ESPECTáCULOS
› “AMOR ETERNO”, DE JEAN-PIERRE JEUNET, CON AUDREY TAUTOU
Amélie ahora va a la guerra
› Por Luciano Monteagudo
Producida a un costo de 45 millones de euros, aportados en gran parte por la compañía estadounidense Warner (lo que le valió a la película la imposibilidad de competir en nombre de Francia por el Oscar al mejor film extranjero, según el fallo de una corte judicial francesa), Amor eterno es la clase de película que confunde, deliberadamente, importancia con hinchazón. Después del éxito inconmensurable de Amélie, el director Jean-Pierre Jeunet y la actriz Audrey Tautou decidieron pasar del cuento de hadas al alegato antibélico, con la misma voluntad de manipular los sentimientos del espectador, pero esta vez con otras herramientas, aún más espurias.
Hay algo esencialmente mecánico en la concepción del cine que tiene Jeunet, la idea de que a cada efecto le sucede una causa.

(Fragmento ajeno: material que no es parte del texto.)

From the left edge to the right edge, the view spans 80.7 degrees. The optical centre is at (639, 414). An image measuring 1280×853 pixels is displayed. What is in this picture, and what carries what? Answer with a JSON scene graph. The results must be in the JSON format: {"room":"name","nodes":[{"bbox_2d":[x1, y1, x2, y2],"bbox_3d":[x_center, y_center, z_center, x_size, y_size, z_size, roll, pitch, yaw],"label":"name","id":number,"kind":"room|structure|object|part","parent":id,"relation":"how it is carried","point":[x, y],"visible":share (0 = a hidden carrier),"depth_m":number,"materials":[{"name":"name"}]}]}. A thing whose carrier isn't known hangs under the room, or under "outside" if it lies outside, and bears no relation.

Y entonces el director de Delicatessen aplica un efecto tras otro, con el objetivo no tanto de comunicarse con el espectador –de transmitirle una idea, una visión del mundo, una emoción– sino en todo caso de doblegarlo, someterlo, imponerle su producto como si fuera una marca, en un gesto que desnuda su origen de publicitario.

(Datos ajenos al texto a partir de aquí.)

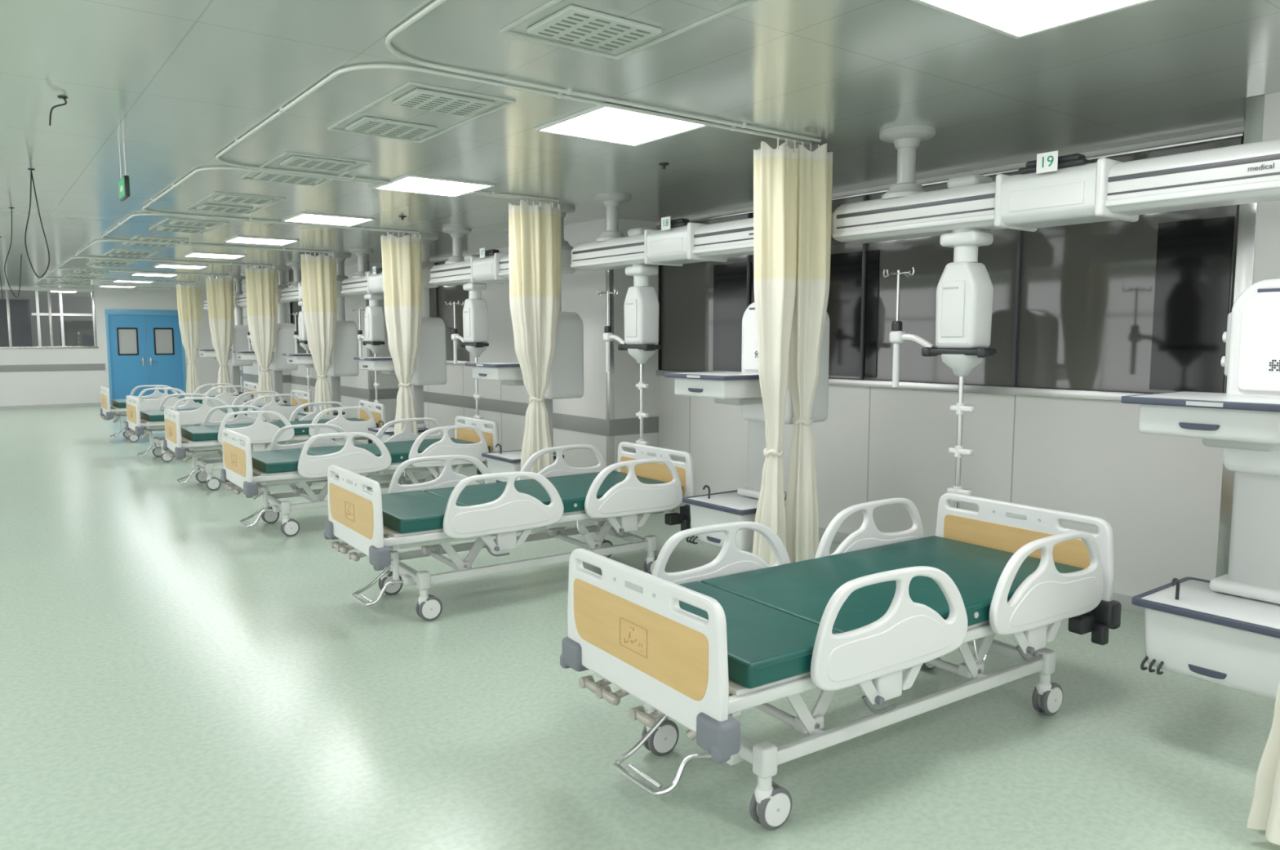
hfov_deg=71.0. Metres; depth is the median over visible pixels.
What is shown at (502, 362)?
shelf
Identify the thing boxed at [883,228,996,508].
pendant
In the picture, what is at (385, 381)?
pilaster
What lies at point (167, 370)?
leaf
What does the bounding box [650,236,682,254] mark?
hood
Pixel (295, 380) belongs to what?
band
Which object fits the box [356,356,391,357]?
shelf
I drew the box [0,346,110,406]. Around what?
wall
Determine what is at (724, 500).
shelf
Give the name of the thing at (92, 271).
ceiling air vent
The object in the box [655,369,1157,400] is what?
sill
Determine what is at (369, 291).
hood
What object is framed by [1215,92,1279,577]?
pilaster
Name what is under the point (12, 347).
sill
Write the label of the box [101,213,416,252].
track
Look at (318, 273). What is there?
privacy curtain
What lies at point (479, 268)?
hood
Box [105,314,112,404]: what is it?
frame
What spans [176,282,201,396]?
privacy curtain
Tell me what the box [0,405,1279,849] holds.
floor
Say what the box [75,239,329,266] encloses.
track
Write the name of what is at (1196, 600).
shelf
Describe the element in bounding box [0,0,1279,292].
ceiling
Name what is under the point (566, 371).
tower
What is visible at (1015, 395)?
joint
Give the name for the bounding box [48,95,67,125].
hanging cable
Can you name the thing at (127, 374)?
leaf
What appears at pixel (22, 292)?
roof
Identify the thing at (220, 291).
privacy curtain
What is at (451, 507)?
hospital bed
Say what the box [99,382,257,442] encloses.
hospital bed
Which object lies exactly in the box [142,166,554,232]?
track
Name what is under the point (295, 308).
glass
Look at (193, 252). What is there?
frame
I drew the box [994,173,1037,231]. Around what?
hood
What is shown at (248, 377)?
band
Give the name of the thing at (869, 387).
joint
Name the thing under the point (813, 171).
drape
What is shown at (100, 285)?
frame
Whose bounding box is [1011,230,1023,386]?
mullion
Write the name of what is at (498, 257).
hood
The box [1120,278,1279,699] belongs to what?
tower
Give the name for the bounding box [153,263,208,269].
frame
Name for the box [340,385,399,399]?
band
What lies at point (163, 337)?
glass
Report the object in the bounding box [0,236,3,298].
hanging cable
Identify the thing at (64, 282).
ceiling air vent
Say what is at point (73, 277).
ceiling air vent
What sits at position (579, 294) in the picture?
pilaster
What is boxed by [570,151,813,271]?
bridge
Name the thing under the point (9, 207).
hanging cable
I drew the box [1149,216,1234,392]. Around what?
pane
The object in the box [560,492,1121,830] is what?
hospital bed
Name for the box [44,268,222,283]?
track
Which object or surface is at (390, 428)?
shelf
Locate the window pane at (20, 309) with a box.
[0,298,32,346]
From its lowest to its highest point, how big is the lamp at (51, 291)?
0.020 m
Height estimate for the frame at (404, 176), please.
0.016 m
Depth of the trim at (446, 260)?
12.92 m
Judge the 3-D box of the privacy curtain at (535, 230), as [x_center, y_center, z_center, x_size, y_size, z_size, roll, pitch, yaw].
[-0.864,-0.561,7.539,0.466,2.566,0.296,-3,6,-25]
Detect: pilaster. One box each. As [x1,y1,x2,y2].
[241,282,291,404]
[340,262,399,443]
[552,217,658,471]
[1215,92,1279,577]
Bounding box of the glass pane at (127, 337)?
[118,328,137,353]
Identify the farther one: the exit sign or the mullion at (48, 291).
the mullion at (48, 291)
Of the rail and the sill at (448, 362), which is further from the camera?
the rail
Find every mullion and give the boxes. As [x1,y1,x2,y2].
[5,289,12,346]
[47,290,53,346]
[91,291,97,346]
[288,284,292,323]
[435,262,438,316]
[657,265,661,369]
[746,213,751,308]
[859,195,868,379]
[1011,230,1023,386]
[1225,135,1244,392]
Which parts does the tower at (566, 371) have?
drawer handle, shelf edge rail, drawer, hook handle
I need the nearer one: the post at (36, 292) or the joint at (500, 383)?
the joint at (500, 383)
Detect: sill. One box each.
[0,346,98,348]
[446,360,470,364]
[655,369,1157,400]
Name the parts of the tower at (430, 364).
shelf edge rail, drawer
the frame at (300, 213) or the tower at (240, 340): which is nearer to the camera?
the frame at (300, 213)
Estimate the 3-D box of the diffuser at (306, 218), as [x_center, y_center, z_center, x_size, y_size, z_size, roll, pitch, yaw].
[-2.995,-1.973,8.617,0.640,0.010,0.630,-4,7,-37]
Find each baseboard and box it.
[0,402,101,409]
[818,527,1145,613]
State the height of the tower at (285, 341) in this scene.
1.911 m
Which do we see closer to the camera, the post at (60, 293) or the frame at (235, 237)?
the frame at (235, 237)
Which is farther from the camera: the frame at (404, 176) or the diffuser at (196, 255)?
the diffuser at (196, 255)
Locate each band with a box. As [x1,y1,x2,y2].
[0,363,105,372]
[229,368,316,386]
[242,373,291,382]
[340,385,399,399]
[423,391,528,415]
[552,412,658,435]
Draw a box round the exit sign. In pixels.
[118,142,130,200]
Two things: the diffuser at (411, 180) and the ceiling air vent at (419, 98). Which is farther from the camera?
the diffuser at (411, 180)
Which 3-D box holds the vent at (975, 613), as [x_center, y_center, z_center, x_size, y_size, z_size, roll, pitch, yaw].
[1.287,0.728,3.437,0.024,0.024,0.008,-4,7,-34]
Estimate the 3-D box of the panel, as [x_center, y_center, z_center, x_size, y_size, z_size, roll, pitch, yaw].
[1.889,-1.060,4.178,0.006,0.095,0.360,-4,7,-37]
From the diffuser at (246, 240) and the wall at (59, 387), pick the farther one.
the wall at (59, 387)
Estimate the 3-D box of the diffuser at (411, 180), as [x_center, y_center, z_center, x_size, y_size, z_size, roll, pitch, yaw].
[-1.548,-1.786,6.712,0.640,0.010,0.630,-4,7,-37]
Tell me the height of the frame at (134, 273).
0.016 m
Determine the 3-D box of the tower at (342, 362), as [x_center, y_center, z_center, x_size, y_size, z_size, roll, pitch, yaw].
[-4.425,-0.841,12.428,0.858,1.911,0.640,-4,7,-37]
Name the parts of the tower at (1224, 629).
hook handle, drawer handle, shelf edge rail, bin handle, drawer, panel
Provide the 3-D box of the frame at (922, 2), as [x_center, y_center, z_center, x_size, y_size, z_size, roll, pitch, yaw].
[1.348,-1.412,2.901,0.680,0.016,0.670,-4,7,-37]
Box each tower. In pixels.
[195,306,253,395]
[232,302,297,402]
[282,296,359,420]
[353,287,446,442]
[465,298,583,483]
[664,302,830,551]
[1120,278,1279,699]
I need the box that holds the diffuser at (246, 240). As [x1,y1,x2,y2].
[227,237,295,244]
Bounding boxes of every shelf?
[299,411,337,413]
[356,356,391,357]
[372,426,426,431]
[468,361,519,364]
[485,450,556,459]
[678,371,758,375]
[688,491,786,510]
[1128,391,1279,404]
[1141,579,1279,629]
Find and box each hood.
[297,283,302,301]
[299,284,302,299]
[367,272,383,293]
[368,271,383,293]
[369,278,381,288]
[382,271,383,291]
[470,256,503,284]
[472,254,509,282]
[474,263,492,275]
[493,252,509,280]
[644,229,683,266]
[647,225,706,264]
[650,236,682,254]
[687,222,727,262]
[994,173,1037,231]
[1000,162,1117,228]
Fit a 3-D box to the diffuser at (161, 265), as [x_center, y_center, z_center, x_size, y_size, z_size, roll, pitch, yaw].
[-7.338,-2.534,14.332,0.640,0.010,0.630,-4,7,-37]
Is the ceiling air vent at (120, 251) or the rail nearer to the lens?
the ceiling air vent at (120, 251)
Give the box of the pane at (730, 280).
[712,261,754,371]
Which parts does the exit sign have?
rod, rod
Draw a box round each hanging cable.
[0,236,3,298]
[4,207,22,297]
[24,168,49,277]
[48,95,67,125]
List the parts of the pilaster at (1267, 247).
corner guard
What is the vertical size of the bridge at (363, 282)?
0.595 m
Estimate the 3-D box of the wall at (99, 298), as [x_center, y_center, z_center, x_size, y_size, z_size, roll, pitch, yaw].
[-13.036,-2.546,21.667,0.200,1.320,0.120,-4,7,-37]
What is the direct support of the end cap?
attached to the bridge at (1052, 189)
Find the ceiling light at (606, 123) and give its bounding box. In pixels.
[542,106,702,145]
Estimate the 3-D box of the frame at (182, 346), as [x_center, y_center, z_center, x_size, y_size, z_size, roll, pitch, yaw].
[-11.609,-1.678,22.805,0.060,2.210,0.130,-4,7,-37]
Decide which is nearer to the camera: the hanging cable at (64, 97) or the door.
the hanging cable at (64, 97)
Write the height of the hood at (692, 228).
0.255 m
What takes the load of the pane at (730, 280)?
attached to the window at (1087, 292)
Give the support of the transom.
attached to the wall at (1159, 495)
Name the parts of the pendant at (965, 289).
knob, rod, swing arm
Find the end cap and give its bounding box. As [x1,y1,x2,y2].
[1094,157,1138,222]
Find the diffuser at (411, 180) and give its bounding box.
[377,177,488,195]
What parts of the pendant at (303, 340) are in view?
rod
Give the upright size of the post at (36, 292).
2.790 m
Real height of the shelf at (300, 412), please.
0.015 m
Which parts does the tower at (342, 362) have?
shelf edge rail, drawer
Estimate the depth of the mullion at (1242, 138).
4.91 m
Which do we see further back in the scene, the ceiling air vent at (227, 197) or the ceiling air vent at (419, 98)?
the ceiling air vent at (227, 197)
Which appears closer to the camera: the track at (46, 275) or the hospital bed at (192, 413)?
the hospital bed at (192, 413)
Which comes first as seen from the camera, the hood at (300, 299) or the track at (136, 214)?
the track at (136, 214)
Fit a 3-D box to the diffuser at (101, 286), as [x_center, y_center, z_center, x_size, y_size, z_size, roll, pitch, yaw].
[-11.681,-3.094,20.047,0.640,0.010,0.630,-4,7,-37]
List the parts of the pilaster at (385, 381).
corner guard
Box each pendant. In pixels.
[242,315,260,375]
[288,301,311,392]
[351,293,384,403]
[444,281,488,418]
[596,264,660,444]
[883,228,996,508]
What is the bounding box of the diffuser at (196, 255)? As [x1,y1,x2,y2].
[186,253,243,258]
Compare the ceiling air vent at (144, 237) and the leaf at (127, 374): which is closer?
the ceiling air vent at (144, 237)
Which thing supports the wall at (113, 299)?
attached to the wall at (99, 298)
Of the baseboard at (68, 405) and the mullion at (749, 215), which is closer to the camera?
the mullion at (749, 215)
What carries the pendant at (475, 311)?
hanging from the bridge at (489, 266)
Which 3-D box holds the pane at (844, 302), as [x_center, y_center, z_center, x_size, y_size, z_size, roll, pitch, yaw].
[1.661,-0.870,7.079,0.012,0.970,0.530,-4,7,-37]
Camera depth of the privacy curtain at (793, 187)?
5.19 m
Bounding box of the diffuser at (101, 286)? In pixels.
[101,285,134,287]
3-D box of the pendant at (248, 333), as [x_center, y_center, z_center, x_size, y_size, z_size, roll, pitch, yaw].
[-6.898,-1.338,16.083,0.226,1.605,0.680,-5,8,-42]
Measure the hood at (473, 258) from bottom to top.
0.255 m
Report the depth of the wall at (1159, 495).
6.25 m
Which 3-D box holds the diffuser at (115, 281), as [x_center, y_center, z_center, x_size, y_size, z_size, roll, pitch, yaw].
[-10.234,-2.907,18.142,0.640,0.010,0.630,-4,7,-37]
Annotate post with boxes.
[35,291,41,346]
[58,292,65,346]
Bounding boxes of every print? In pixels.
[344,501,355,521]
[619,617,647,658]
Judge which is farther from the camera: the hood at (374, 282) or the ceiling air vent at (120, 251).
the ceiling air vent at (120, 251)
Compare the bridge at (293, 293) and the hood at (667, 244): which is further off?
the bridge at (293, 293)
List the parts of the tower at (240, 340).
shelf edge rail, drawer
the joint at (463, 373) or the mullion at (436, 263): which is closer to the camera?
the joint at (463, 373)
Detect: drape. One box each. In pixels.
[751,141,798,565]
[785,142,832,562]
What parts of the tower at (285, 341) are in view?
shelf edge rail, drawer
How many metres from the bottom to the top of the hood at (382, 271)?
0.255 m
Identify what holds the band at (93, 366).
attached to the wall at (59, 387)
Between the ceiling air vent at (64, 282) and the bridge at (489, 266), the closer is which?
the bridge at (489, 266)
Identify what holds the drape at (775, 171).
hanging from the privacy curtain at (793, 187)
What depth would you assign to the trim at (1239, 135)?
5.45 m
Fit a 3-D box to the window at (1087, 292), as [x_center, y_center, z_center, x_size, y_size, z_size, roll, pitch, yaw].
[1.754,-1.069,6.960,0.020,1.430,5.100,-4,7,-37]
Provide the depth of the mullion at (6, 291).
20.55 m
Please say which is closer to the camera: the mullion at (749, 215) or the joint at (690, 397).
the mullion at (749, 215)
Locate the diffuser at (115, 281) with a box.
[115,280,151,282]
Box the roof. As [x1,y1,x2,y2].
[0,289,91,297]
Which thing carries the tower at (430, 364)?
hanging from the bridge at (363, 282)
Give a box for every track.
[33,277,187,288]
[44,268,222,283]
[57,256,265,275]
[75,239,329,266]
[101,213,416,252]
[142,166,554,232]
[215,63,810,201]
[385,0,821,142]
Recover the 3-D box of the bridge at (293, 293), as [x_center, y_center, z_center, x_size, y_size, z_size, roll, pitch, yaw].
[-4.816,-2.137,13.264,0.366,0.595,2.600,-4,7,-37]
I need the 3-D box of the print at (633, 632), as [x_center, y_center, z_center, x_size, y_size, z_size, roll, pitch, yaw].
[-0.024,0.728,3.075,0.003,0.100,0.170,-4,7,-34]
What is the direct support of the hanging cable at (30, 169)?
hanging from the ceiling
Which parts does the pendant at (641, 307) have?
rod, knob, swing arm
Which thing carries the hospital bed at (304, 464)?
on the floor
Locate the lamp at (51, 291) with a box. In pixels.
[50,290,75,293]
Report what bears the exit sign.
hanging from the ceiling
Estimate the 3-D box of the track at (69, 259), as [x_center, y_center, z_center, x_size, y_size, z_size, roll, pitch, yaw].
[-7.711,-2.540,14.438,2.666,0.022,2.772,-4,7,-37]
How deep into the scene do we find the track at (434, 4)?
4.00 m
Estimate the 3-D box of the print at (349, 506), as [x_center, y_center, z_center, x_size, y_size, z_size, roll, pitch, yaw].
[-1.714,0.510,5.297,0.003,0.100,0.170,-4,7,-35]
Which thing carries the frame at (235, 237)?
attached to the ceiling
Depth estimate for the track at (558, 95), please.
4.47 m
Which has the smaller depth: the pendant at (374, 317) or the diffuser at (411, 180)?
the diffuser at (411, 180)
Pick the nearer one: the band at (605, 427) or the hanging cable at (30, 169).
the hanging cable at (30, 169)
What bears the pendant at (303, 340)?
hanging from the bridge at (293, 293)
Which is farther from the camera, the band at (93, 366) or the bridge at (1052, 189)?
the band at (93, 366)
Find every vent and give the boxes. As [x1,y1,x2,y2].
[53,280,89,284]
[62,274,102,279]
[73,267,117,273]
[85,259,136,266]
[102,248,159,257]
[122,235,189,247]
[148,217,228,233]
[186,191,285,213]
[240,151,371,186]
[327,80,515,142]
[499,0,759,59]
[973,611,978,617]
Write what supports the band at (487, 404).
attached to the wall at (1159, 495)
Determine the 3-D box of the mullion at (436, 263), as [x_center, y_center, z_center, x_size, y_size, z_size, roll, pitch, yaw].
[-2.965,-1.675,13.141,0.045,1.430,0.024,-4,7,-37]
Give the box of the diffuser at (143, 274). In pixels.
[133,273,174,276]
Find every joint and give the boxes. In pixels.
[462,373,464,423]
[500,382,502,442]
[688,396,690,453]
[866,386,871,502]
[1010,395,1016,502]
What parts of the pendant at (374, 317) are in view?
rod
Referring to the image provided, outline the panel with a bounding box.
[1008,181,1084,212]
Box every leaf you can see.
[107,314,148,399]
[144,315,183,396]
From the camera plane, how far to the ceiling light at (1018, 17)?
3.08 m
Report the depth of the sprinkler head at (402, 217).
8.43 m
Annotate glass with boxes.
[155,328,173,353]
[291,302,311,353]
[429,261,469,360]
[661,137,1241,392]
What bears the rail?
attached to the post at (36, 292)
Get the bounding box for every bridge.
[203,275,245,310]
[236,266,291,306]
[280,253,351,302]
[341,234,439,295]
[429,204,576,285]
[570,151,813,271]
[831,124,1279,243]
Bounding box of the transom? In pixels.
[831,240,844,244]
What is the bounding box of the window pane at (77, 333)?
[58,320,94,346]
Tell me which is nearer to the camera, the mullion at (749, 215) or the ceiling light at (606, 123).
the ceiling light at (606, 123)
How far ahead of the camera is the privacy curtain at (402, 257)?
9.64 m
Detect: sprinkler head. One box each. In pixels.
[398,215,406,220]
[658,162,669,168]
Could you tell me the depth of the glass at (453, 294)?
12.84 m
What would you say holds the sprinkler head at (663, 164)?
attached to the ceiling
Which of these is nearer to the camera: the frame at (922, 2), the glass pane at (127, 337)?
the frame at (922, 2)
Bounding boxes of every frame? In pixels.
[97,284,137,288]
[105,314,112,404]
[112,279,155,283]
[130,272,178,276]
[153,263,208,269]
[181,340,186,393]
[182,251,246,258]
[223,235,299,245]
[281,212,375,226]
[372,173,494,196]
[534,105,707,146]
[911,0,1154,39]
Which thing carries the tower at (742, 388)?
hanging from the bridge at (677, 242)
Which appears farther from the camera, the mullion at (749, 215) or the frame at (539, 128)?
the mullion at (749, 215)
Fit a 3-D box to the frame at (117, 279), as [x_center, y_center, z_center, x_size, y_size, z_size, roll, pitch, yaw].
[-10.234,-2.906,18.142,0.680,0.016,0.670,-4,7,-37]
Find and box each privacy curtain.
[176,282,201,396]
[205,275,234,392]
[244,266,278,402]
[300,251,337,415]
[380,231,422,434]
[508,199,560,479]
[751,137,832,565]
[1246,680,1279,844]
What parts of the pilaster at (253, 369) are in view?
corner guard
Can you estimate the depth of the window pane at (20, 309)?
22.59 m
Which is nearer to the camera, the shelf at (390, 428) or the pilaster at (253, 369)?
the shelf at (390, 428)
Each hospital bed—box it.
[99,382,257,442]
[124,389,312,462]
[163,400,386,490]
[220,415,499,536]
[324,441,694,621]
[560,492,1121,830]
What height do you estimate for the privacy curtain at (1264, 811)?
2.736 m
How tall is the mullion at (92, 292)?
1.320 m
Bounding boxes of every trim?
[430,256,464,262]
[657,132,1244,226]
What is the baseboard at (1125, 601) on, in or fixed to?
attached to the wall at (1159, 495)
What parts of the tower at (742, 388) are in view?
drawer handle, hook handle, shelf edge rail, bin handle, drawer
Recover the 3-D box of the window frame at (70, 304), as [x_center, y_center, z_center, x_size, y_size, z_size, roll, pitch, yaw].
[-17.130,-2.173,24.878,9.200,2.790,0.100,-4,7,-37]
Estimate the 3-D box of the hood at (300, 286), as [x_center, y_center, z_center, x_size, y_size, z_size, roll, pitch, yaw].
[-4.778,-1.966,13.234,0.344,0.240,0.460,-4,7,-37]
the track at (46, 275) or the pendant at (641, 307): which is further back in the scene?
the track at (46, 275)
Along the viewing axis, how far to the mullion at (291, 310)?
18.87 m
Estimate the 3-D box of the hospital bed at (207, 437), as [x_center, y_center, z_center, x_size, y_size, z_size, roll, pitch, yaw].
[-4.199,0.210,10.434,2.285,0.865,0.987,-4,7,-35]
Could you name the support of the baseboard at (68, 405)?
attached to the wall at (59, 387)
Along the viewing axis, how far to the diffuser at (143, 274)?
16.19 m
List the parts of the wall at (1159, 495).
pier panel, pier panel, panel, header panel
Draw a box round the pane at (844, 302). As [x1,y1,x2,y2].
[826,249,879,377]
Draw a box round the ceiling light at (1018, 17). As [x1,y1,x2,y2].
[924,0,1142,35]
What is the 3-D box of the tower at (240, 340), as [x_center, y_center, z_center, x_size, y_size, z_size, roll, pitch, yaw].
[-7.827,-1.280,16.905,0.858,1.911,0.640,-4,7,-37]
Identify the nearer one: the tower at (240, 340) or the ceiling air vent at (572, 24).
the ceiling air vent at (572, 24)
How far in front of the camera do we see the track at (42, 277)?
19.55 m
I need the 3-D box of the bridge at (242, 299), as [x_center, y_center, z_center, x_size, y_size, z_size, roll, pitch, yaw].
[-6.517,-2.357,15.502,0.366,0.595,2.600,-4,7,-37]
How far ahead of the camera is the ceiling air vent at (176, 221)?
8.96 m
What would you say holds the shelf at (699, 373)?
attached to the tower at (742, 388)
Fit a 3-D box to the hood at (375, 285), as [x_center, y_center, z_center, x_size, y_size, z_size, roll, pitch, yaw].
[-3.077,-1.746,10.996,0.344,0.240,0.460,-4,7,-37]
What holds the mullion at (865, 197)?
attached to the wall at (1159, 495)
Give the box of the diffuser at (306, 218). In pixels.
[284,213,369,225]
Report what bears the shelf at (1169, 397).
attached to the tower at (1224, 629)
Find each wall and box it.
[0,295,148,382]
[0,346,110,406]
[93,291,106,346]
[103,289,208,311]
[229,126,1244,596]
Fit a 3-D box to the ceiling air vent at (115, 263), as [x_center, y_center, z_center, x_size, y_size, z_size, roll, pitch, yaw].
[-8.112,-2.474,13.750,0.540,0.019,1.120,-4,7,-37]
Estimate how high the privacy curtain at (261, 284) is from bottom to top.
2.566 m
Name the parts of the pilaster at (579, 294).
corner guard
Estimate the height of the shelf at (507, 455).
0.015 m
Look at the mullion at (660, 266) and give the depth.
8.98 m
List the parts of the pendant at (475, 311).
rod, knob, swing arm
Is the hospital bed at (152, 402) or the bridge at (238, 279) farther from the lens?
the bridge at (238, 279)
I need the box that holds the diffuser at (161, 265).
[156,264,205,268]

Su nuevo Meccano, Amor eterno, está basado en un best-seller de Sébastien Japrisot y se inicia hacia 1917, en las postrimerías de la Primera Guerra Mundial. Cinco soldados franceses se automutilan con la esperanza de escapar del dantesco frente de combate y son condenados –bajo el cargo de traición a la patria– a una muerte inexorable y atroz: deben abandonar desarmados sus trincheras y avanzar a campo descubierto hacia las del enemigo. Si no mueren de inmediato bajo el fuego de metralla y logran encontrar un improbable refugio en esa tierra de nadie, los matarán luego el hambre y el frío. Entre estos soldados está Manech (Gaspard Ulliel), el más tierno de todos, un benjamín que ha dejado atrás, en un bello pueblo a orillas del mar, al gran amor de su vida, que es también el amor de su primera infancia, Mathilde (Audrey Tautou), una chica baldada a causa de la poliomielitis y que lo espera en la cima de un acantilado, a la sombra de un faro, tocando melancólicamente la tuba, como si con ese canto de sirena pudiera guiar a su amado a buen puerto.
Por supuesto, aun varios años después de terminada la guerra, Mathilde está convencida de que Manech logró escapar con vida de ese infierno y está dispuesta a encontrarlo, como sea, siguiendo las pistas más diversas y rocambolescas, lo que da pie a Jeunet a dilatar su relato con varias tramas paralelas, que incluyen historias no sólo románticas sino también trágicas y hasta cómicas, por qué no, para matizar la velada. En cada uno de estos momentos, la película se las ingenia para caer en todos los lugares comunes y estereotipos y en utilizar siempre el trazo más grueso posible. Efectos digitales, tomas aéreas desde helicópteros, espectaculares movimientos de cámara con grúas y steadycams, permanentes amaneceres y atardeceres ambarinos son algunos de los recursos con los que Jeunet va pintando su fresco, de una manera no muy distinta a como lo haría una superproducción de TV. En el camino, Amor eterno –con una demagogia equivalente a la de Amélie– propone una exaltación de la inocencia y una santificación de la gente simple. Con una diferencia: aquí el material le permite al director regodearse, de manera casi obscena, con la guerra y con la muerte. Habría que actualizar el viejo axioma de Godardy recordar que el travelling sigue siendo, más que nunca, una cuestión moral.